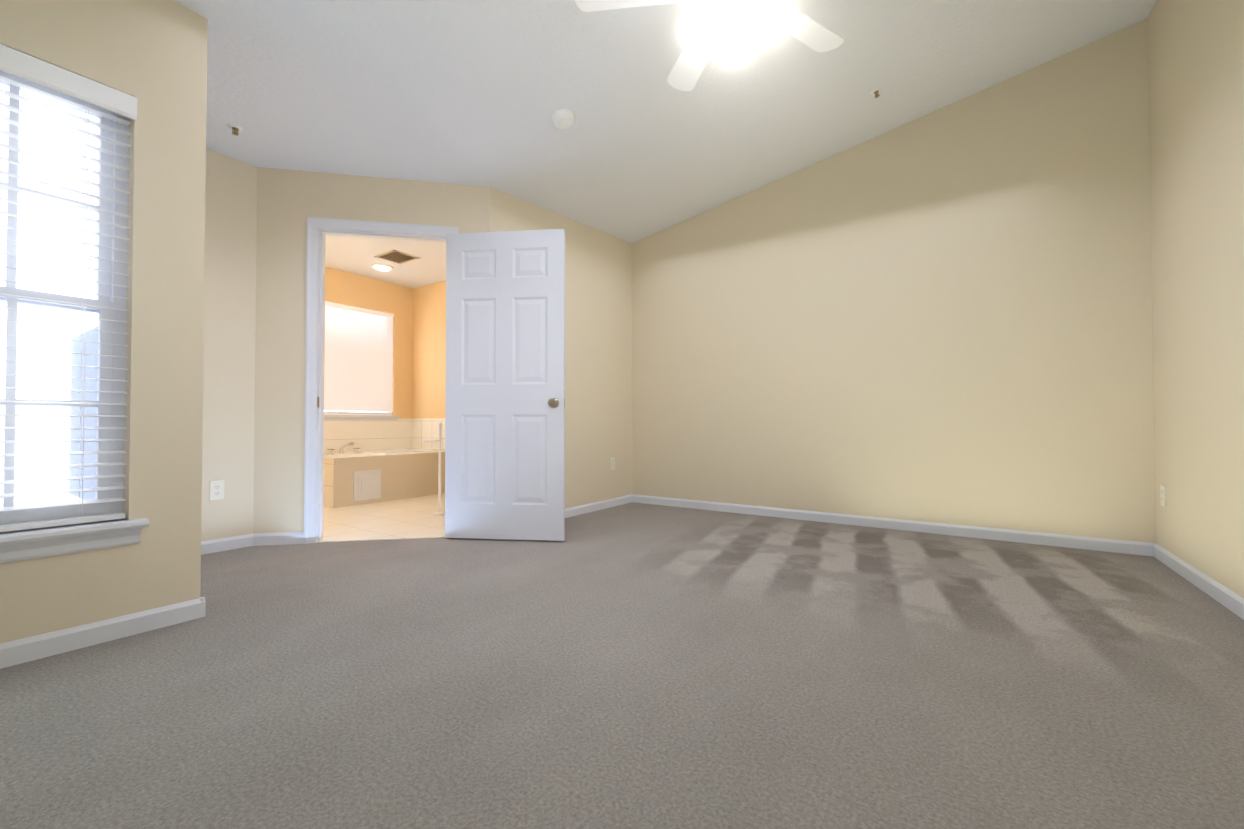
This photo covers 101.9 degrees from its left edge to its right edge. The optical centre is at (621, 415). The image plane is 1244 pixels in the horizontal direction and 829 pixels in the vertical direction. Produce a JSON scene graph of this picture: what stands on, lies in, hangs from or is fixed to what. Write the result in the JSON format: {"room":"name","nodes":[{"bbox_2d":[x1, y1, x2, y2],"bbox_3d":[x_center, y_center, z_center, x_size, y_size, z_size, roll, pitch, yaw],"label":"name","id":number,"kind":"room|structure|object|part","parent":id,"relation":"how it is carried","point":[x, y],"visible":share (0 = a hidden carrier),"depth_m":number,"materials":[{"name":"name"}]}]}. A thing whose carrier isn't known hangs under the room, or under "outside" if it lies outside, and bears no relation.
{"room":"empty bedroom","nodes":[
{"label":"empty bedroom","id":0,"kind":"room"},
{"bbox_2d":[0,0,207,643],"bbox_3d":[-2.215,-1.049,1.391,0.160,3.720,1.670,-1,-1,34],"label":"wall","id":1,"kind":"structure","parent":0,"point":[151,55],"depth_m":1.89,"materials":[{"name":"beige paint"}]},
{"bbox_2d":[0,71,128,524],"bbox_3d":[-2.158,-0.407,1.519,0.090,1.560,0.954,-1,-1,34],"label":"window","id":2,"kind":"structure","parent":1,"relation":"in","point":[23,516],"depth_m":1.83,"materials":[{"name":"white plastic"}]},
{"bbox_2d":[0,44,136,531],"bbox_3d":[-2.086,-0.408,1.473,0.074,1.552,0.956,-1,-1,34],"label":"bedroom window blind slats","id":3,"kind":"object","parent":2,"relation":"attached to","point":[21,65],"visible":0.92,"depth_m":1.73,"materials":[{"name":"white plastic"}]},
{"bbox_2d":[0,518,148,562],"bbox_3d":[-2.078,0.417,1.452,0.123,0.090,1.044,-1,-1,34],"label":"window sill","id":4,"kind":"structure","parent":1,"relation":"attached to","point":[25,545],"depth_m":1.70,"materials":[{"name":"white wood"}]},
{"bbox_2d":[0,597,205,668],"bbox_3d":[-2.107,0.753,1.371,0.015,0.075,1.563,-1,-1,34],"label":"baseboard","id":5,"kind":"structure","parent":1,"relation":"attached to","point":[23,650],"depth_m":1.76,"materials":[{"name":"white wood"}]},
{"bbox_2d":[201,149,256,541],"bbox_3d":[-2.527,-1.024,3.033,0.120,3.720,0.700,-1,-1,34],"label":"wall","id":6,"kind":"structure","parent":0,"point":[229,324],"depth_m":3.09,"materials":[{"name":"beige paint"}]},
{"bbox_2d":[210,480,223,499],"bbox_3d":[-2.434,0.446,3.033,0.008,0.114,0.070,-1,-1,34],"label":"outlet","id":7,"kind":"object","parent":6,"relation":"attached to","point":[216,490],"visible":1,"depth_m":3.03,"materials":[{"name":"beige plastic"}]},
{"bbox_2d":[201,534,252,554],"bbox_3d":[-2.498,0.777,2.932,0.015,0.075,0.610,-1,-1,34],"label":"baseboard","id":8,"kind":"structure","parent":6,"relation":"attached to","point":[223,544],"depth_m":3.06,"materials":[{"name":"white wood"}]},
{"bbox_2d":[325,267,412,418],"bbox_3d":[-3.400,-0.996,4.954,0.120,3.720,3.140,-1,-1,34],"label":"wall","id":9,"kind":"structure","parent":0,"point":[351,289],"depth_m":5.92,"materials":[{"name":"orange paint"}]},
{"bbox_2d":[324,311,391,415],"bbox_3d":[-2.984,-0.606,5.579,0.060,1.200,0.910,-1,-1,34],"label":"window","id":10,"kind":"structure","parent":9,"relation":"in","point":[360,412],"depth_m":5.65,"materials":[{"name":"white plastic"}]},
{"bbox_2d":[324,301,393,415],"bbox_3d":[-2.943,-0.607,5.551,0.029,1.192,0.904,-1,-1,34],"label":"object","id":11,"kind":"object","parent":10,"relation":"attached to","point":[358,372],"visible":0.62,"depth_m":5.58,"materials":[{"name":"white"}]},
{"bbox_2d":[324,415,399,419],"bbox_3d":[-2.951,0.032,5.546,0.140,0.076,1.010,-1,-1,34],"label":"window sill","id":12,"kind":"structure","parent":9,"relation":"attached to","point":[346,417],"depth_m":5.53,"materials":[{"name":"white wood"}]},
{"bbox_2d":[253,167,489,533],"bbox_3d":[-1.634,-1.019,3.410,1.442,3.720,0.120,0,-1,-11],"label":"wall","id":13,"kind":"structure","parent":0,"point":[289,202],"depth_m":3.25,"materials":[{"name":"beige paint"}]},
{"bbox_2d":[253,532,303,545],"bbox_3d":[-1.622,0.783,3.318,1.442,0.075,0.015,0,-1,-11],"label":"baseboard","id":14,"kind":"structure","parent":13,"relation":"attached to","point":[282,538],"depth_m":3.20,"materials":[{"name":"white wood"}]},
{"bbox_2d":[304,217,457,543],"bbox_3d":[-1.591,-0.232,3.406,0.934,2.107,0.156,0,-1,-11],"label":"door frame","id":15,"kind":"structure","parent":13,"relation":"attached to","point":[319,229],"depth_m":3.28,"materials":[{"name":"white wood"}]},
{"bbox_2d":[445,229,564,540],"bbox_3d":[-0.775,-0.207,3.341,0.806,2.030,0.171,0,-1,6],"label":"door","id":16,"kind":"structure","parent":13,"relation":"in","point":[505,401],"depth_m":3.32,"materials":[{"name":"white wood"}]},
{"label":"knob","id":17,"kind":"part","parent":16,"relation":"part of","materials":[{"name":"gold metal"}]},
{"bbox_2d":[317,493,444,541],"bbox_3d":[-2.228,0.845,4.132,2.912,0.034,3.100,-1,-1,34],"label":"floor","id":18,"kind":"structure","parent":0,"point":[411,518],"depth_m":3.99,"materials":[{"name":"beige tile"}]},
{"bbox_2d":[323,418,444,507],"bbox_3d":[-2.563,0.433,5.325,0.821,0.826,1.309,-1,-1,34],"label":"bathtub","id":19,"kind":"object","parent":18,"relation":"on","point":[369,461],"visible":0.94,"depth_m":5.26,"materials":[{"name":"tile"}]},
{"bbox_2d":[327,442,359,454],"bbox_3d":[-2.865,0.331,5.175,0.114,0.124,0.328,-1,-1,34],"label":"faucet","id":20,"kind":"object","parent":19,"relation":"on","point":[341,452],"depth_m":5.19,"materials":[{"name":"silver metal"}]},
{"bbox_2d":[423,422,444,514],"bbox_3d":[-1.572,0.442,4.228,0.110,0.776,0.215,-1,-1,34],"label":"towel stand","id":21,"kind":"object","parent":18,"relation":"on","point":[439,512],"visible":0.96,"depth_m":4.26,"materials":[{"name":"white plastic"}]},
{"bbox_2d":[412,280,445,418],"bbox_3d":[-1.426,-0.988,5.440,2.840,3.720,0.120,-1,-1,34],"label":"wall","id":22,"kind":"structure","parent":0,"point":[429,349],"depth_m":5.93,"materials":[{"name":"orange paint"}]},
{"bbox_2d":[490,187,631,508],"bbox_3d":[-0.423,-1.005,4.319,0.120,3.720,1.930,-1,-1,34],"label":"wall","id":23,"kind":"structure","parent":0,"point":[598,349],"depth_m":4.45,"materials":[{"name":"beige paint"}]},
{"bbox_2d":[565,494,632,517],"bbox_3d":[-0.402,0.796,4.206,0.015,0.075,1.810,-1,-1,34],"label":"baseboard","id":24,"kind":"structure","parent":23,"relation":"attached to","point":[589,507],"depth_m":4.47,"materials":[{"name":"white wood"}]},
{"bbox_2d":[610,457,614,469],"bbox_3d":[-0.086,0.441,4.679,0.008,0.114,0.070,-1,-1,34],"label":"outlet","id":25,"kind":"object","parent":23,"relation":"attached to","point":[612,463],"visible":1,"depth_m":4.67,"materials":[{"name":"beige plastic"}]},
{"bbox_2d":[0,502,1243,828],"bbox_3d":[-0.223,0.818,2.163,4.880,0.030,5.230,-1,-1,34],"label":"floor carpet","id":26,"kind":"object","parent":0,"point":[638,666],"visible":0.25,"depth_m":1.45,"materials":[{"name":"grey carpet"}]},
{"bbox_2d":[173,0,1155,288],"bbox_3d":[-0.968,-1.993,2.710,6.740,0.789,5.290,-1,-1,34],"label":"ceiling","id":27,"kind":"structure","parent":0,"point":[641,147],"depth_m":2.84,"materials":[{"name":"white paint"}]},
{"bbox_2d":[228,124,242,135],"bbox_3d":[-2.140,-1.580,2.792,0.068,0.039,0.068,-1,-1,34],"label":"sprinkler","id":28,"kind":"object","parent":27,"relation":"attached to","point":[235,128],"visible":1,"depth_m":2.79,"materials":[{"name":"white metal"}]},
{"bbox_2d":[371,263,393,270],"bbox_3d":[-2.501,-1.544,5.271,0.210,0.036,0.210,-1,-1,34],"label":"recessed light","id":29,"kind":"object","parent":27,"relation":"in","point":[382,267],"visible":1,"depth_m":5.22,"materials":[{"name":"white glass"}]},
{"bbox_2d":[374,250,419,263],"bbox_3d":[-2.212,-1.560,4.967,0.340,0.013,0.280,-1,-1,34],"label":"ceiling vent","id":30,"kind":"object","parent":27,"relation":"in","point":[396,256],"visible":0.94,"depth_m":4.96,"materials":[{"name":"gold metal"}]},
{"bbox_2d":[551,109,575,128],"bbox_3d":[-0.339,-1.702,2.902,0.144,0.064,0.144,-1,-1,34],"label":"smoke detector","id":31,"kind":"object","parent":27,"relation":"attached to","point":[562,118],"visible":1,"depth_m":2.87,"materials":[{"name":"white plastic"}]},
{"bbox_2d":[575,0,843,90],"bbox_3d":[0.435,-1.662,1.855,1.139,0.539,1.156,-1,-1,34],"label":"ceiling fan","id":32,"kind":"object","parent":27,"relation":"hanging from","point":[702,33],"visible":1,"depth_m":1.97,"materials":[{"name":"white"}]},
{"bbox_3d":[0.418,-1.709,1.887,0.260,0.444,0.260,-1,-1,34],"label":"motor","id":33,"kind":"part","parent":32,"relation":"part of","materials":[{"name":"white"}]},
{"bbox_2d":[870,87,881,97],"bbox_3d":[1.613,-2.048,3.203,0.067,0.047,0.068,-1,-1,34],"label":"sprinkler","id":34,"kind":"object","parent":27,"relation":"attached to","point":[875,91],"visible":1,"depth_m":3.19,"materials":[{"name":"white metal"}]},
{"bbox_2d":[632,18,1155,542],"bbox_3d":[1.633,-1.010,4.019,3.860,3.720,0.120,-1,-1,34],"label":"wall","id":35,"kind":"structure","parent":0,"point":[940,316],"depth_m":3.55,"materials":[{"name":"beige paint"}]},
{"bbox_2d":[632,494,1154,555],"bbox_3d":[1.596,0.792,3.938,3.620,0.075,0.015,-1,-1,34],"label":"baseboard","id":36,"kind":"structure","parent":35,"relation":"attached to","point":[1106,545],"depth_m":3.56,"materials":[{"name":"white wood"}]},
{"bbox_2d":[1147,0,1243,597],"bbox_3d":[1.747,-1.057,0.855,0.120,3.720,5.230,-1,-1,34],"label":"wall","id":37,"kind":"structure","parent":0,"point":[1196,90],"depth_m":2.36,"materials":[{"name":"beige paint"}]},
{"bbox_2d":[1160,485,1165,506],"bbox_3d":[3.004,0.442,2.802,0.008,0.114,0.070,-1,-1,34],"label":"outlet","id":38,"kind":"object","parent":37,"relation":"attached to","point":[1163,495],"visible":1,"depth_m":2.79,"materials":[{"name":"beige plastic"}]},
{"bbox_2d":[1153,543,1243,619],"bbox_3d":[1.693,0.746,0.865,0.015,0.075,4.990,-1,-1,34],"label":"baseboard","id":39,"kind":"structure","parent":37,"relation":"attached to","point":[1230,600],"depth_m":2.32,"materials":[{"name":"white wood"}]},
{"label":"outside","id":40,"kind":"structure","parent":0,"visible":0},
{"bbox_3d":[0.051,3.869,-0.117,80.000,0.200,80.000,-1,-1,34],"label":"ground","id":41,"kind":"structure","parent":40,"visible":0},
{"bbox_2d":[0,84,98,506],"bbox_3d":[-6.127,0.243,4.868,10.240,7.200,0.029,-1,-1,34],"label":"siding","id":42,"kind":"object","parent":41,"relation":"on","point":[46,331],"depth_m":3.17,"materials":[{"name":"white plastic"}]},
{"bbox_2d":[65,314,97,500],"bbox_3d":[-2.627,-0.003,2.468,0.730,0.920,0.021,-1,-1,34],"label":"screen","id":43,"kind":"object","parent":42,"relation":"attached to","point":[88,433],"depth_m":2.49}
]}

==========

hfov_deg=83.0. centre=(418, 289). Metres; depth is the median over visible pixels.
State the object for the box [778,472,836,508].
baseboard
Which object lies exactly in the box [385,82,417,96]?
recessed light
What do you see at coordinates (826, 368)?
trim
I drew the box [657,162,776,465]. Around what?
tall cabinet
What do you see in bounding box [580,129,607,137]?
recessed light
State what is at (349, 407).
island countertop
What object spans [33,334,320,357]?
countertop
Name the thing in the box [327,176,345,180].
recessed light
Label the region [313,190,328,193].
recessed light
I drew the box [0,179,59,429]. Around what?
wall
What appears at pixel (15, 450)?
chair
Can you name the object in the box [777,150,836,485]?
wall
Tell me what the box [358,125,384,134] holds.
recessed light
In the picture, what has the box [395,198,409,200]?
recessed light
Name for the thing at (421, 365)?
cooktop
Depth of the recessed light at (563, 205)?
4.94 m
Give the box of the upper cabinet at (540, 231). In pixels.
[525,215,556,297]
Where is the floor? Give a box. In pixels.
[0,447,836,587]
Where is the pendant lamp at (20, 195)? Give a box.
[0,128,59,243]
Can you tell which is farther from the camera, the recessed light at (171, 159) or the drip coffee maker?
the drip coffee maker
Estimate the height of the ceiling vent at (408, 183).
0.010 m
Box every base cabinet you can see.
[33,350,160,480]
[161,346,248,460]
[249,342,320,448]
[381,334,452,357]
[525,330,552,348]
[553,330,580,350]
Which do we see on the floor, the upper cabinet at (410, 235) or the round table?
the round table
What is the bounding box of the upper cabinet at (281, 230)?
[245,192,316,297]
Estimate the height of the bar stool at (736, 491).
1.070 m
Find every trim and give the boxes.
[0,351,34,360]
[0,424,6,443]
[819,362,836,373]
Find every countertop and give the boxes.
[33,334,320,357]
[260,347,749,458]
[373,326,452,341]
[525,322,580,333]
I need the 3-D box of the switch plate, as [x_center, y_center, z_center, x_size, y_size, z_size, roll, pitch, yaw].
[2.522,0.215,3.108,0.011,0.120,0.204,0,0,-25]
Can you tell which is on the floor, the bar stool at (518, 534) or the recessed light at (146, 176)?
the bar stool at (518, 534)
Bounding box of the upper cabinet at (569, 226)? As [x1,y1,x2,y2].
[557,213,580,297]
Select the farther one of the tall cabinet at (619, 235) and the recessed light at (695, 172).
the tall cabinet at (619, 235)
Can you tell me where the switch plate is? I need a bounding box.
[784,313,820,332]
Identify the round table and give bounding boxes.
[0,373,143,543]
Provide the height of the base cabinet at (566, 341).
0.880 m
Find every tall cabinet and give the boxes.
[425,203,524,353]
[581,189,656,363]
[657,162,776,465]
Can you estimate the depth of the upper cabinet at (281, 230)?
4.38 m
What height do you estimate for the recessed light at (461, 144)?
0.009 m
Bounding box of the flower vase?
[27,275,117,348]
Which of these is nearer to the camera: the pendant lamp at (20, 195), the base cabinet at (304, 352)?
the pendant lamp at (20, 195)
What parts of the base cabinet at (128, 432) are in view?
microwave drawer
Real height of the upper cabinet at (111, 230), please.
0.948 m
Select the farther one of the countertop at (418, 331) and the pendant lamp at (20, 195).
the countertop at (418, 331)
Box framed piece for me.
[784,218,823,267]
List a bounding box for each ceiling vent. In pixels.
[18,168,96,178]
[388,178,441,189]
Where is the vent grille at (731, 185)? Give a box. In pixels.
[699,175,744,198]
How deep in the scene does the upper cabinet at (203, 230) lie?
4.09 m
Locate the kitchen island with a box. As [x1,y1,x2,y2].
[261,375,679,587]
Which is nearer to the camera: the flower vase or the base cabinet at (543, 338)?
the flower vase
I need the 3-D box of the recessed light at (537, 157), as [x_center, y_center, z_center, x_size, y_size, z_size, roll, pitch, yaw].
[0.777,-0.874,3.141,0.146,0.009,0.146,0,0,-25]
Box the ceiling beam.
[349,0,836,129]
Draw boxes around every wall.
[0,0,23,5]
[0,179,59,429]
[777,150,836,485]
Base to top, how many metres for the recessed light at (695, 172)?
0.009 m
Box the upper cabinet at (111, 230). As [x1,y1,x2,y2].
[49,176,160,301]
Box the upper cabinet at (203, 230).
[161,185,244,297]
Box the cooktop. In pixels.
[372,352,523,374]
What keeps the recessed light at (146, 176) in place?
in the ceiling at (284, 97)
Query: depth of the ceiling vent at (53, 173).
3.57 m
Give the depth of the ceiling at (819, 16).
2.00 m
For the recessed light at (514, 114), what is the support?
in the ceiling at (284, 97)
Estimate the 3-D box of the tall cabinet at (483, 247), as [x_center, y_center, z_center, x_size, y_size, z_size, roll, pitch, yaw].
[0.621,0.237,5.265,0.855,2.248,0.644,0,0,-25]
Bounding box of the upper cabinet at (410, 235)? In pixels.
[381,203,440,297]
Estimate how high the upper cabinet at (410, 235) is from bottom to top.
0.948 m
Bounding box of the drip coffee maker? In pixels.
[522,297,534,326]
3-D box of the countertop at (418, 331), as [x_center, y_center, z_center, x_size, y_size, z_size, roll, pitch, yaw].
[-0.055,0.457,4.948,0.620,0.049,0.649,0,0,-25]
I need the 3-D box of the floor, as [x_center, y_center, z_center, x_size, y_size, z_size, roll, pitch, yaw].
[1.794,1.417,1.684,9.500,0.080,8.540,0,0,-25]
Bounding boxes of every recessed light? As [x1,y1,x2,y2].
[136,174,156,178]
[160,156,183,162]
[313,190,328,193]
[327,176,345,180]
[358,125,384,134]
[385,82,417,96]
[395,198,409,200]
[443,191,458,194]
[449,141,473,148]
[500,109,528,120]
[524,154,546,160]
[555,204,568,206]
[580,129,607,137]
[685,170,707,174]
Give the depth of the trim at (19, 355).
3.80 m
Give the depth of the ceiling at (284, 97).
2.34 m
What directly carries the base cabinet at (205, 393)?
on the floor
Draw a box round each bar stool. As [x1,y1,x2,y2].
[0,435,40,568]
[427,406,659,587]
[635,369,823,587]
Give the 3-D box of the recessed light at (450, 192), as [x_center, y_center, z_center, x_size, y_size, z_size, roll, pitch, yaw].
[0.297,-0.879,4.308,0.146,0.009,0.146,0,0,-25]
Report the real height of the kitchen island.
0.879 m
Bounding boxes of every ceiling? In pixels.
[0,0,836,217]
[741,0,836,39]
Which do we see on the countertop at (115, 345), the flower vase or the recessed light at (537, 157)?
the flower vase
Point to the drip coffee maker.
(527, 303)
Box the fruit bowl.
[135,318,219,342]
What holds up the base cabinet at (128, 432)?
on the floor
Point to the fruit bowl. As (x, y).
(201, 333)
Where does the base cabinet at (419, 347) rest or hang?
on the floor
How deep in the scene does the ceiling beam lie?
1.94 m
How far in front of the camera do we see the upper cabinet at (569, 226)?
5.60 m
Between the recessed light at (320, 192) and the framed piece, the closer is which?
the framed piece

==========

* [EXERCISE BRIEF]:
Among the entries above, locate the lines containing "What is the bounding" and "Find every countertop and give the boxes.", and transcribe exactly those two lines and all lines between.

* [ANSWER BELOW]:
What is the bounding box of the upper cabinet at (281, 230)?
[245,192,316,297]
Estimate the height of the bar stool at (736, 491).
1.070 m
Find every trim and give the boxes.
[0,351,34,360]
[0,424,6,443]
[819,362,836,373]
Find every countertop and give the boxes.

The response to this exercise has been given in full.